• PROBLEM REQUIREMENTS: The word "Social" occurs in some lines of the data. Return each such line.

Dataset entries
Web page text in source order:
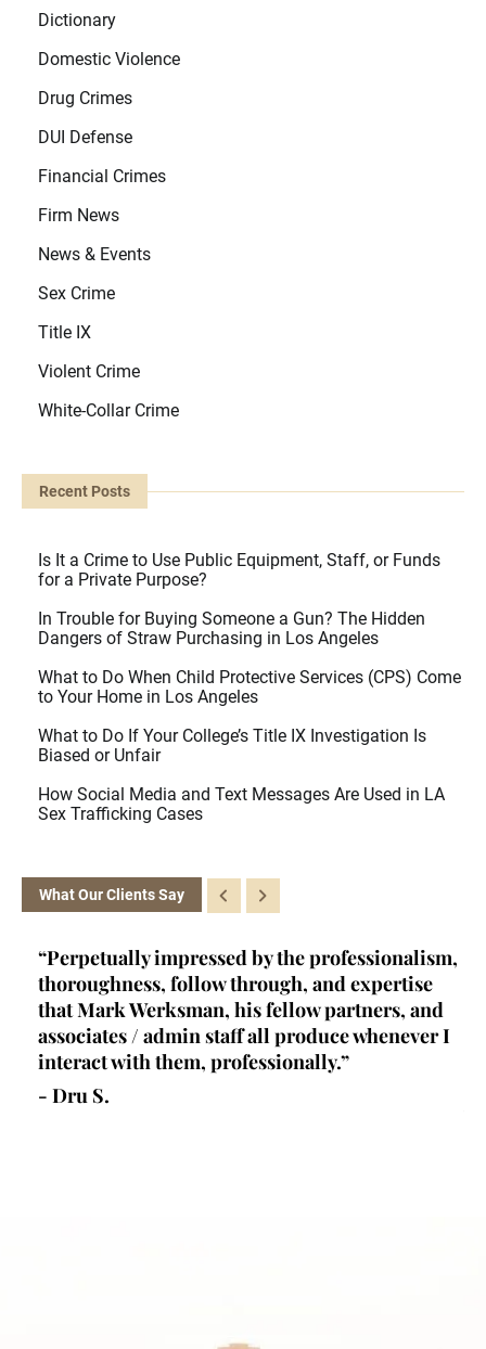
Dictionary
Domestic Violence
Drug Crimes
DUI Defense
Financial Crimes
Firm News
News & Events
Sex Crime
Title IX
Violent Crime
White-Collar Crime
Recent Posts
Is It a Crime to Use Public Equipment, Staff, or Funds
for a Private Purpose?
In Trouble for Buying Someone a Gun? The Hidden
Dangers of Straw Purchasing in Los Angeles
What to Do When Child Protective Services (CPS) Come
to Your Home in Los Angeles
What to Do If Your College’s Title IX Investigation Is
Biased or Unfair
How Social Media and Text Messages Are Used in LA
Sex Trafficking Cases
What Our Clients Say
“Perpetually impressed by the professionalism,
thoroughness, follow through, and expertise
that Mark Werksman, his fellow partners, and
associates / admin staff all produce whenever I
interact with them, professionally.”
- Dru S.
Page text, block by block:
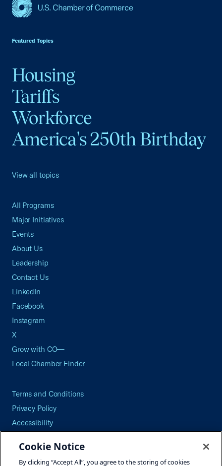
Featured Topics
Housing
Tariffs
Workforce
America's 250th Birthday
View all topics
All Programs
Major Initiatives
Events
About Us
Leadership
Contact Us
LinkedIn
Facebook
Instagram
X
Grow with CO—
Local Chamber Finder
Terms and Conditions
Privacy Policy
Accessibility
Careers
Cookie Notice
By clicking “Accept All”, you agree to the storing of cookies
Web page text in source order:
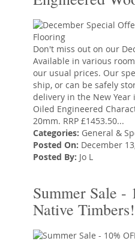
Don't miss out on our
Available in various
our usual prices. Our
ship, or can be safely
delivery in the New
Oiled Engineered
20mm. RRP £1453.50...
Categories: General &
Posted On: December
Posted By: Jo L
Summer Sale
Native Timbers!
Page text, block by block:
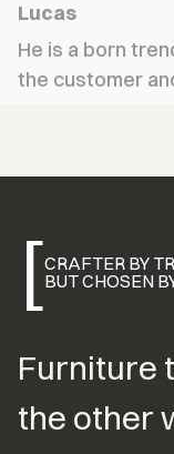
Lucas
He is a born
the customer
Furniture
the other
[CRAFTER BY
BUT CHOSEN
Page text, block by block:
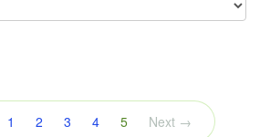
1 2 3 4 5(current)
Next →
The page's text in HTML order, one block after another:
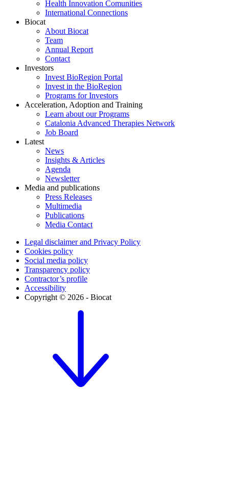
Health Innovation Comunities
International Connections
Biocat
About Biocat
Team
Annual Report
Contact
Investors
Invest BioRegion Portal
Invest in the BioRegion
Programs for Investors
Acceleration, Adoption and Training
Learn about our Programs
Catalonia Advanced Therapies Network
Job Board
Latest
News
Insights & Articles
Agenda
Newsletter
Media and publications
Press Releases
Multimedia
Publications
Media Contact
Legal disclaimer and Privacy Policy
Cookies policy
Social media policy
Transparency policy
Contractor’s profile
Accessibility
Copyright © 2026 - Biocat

• SOLUTION:
How Social Media and Text Messages Are Used in LA
Social media policy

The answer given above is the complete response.